PROVIDED ENTRIES section start

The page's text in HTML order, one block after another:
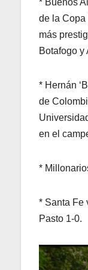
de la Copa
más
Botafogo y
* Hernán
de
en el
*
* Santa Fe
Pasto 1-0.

PROVIDED ENTRIES section end

**PROBLEM TO WORK ON**
Without the pictures, print all of the records exactly.

**EXERCISE ANSWER**
The page's text in HTML order, one block after another:
de la Copa
más
Botafogo y
* Hernán
de
en el
*
* Santa Fe
Pasto 1-0.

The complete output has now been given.